Deutsch J M
University of California, Santa Cruz, USA.
Bioinformatics. 2003 Jan;19(1):45-52. doi: 10.1093/bioinformatics/19.1.45.
Microarray data has been shown recently to be efficacious in distinguishing closely related cell types that often appear in different forms of cancer, but is not yet practical clinically. However, the data might be used to construct a minimal set of marker genes that could then be used clinically by making antibody assays to diagnose a specific type of cancer. Here a replication algorithm is used for this purpose. It evolves an ensemble of predictors, all using different combinations of genes to generate a set of optimal predictors.
We apply this method to the leukemia data of the Whitehead/MIT group that attempts to differentially diagnose two kinds of leukemia, and also to data of Khan et al. to distinguish four different kinds of childhood cancers. In the latter case we were able to reduce the number of genes needed from 96 to less than 15, while at the same time being able to classify all of their test data perfectly. We also apply this method to two other cases, Diffuse large B-cell lymphoma data (Shipp et al., 2002), and data of Ramaswamy et al. on multiclass diagnosis of 14 common tumor types.
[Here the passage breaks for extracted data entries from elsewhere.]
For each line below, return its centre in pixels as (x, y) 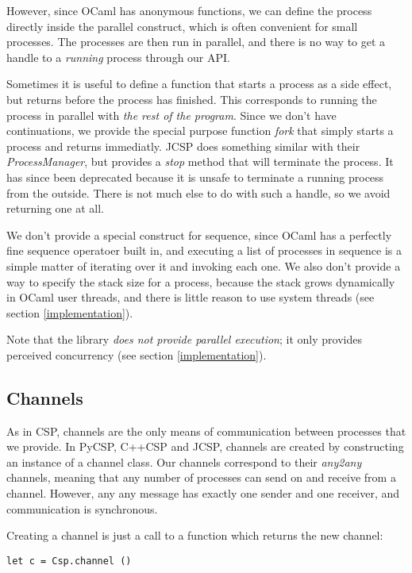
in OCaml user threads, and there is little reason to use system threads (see (191, 297)
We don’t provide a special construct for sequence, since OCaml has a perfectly (199, 235)
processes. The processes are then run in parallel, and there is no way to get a (196, 42)
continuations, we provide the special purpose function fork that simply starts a (200, 131)
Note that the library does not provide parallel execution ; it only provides (184, 339)
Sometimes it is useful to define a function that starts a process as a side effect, (199, 84)
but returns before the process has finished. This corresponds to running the (192, 99)
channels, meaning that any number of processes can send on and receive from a (201, 477)
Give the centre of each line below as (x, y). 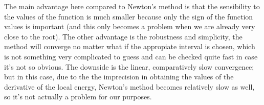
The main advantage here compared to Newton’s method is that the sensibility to (132, 6)
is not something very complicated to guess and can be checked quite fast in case (131, 56)
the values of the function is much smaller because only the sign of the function (129, 16)
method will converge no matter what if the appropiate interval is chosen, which (130, 46)
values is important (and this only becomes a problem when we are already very (130, 26)
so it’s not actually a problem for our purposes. (78, 97)
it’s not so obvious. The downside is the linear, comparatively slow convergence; (129, 66)
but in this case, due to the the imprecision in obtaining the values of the (119, 77)
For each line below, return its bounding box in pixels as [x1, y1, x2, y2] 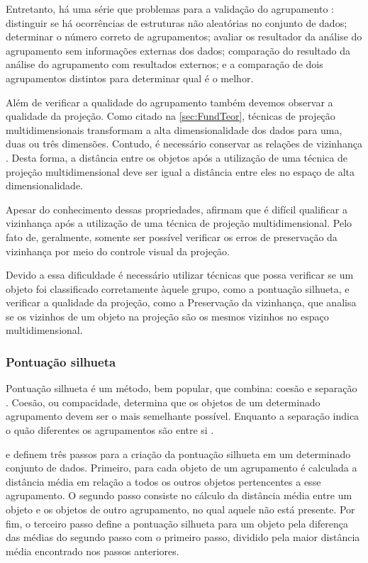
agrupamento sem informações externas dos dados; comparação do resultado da [6, 43, 350, 57]
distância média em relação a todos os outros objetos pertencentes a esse [6, 474, 321, 489]
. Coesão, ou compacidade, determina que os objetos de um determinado [6, 394, 320, 409]
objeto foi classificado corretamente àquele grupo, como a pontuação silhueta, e [6, 281, 350, 296]
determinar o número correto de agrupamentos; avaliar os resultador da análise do [6, 29, 362, 44]
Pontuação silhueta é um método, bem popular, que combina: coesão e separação [6, 381, 357, 396]
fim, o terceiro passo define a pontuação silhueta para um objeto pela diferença [6, 515, 348, 530]
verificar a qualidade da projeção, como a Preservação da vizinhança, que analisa [6, 295, 357, 310]
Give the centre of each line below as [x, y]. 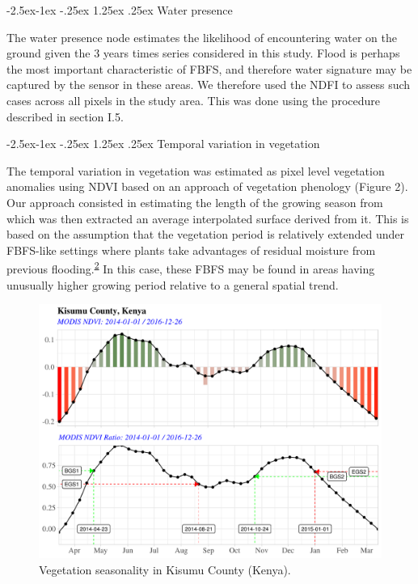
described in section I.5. [65, 116]
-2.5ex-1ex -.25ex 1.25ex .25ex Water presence [120, 10]
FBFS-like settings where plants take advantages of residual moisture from [191, 250]
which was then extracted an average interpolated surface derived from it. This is [208, 218]
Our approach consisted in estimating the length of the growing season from [195, 202]
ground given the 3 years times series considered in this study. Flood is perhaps [203, 53]
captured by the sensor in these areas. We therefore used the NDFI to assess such [209, 85]
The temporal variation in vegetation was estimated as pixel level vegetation [196, 170]

最近的研究表明,微阵列数据在区分常出现在不同癌症形式中的密切相关细胞类型方面是有效的,但在临床应用中尚不实用。然而,这些数据可用于构建一组最小的标记基因,然后通过进行抗体检测在临床上用于诊断特定类型的癌症。为此,这里使用了一种复制算法。它演化出一组预测器,所有预测器都使用不同的基因组合来生成一组最优预测器。
我们将此方法应用于怀特黑德/麻省理工学院团队的白血病数据,该数据试图对两种白血病进行鉴别诊断,同时也应用于汗等人的数据以区分四种不同类型的儿童癌症。在后一种情况下,我们能够将所需基因数量从96个减少到不到15个,同时能够完美地对所有测试数据进行分类。我们还将此方法应用于另外两个案例,弥漫性大B细胞淋巴瘤数据(希普等人,2002年),以及拉马斯瓦米等人关于14种常见肿瘤类型多类诊断的数据。